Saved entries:
┌──
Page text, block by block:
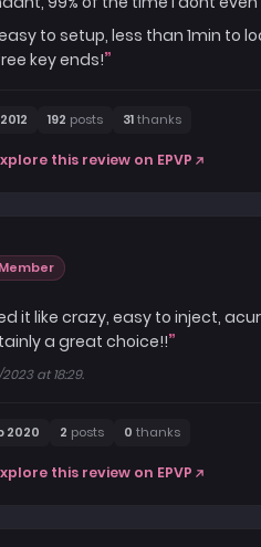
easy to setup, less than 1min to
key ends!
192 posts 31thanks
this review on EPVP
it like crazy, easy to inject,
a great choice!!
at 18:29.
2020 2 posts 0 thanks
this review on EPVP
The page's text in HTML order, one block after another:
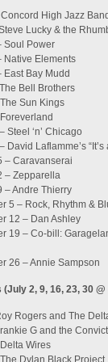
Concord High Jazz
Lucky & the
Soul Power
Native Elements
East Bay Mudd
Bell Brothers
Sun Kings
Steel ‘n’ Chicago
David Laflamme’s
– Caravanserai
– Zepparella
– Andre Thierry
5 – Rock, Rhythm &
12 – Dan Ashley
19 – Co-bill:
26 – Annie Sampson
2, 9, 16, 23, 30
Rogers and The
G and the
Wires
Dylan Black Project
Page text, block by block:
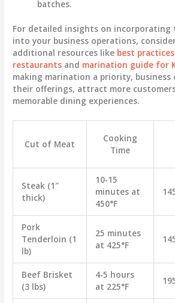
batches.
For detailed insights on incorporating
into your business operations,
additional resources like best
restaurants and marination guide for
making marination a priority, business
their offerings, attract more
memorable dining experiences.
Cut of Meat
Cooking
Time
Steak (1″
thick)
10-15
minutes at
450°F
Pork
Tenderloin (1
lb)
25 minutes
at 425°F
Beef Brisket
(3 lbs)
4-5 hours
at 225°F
└──
:: WORK ORDER ::
Copy out the data exactly and keep the pictures out.

:: EXERCISE SOLUTION ::
Page text, block by block:
easy to setup, less than 1min to
key ends!
192 posts 31thanks
this review on EPVP
it like crazy, easy to inject,
a great choice!!
at 18:29.
2020 2 posts 0 thanks
this review on EPVP
The page's text in HTML order, one block after another:
Concord High Jazz
Lucky & the
Soul Power
Native Elements
East Bay Mudd
Bell Brothers
Sun Kings
Steel ‘n’ Chicago
David Laflamme’s
– Caravanserai
– Zepparella
– Andre Thierry
5 – Rock, Rhythm &
12 – Dan Ashley
19 – Co-bill:
26 – Annie Sampson
2, 9, 16, 23, 30
Rogers and The
G and the
Wires
Dylan Black Project
Page text, block by block:
batches.
For detailed insights on incorporating
into your business operations,
additional resources like best
restaurants and marination guide for
making marination a priority, business
their offerings, attract more
memorable dining experiences.
Cut of Meat
Cooking
Time
Steak (1″
thick)
10-15
minutes at
450°F
Pork
Tenderloin (1
lb)
25 minutes
at 425°F
Beef Brisket
(3 lbs)
4-5 hours
at 225°F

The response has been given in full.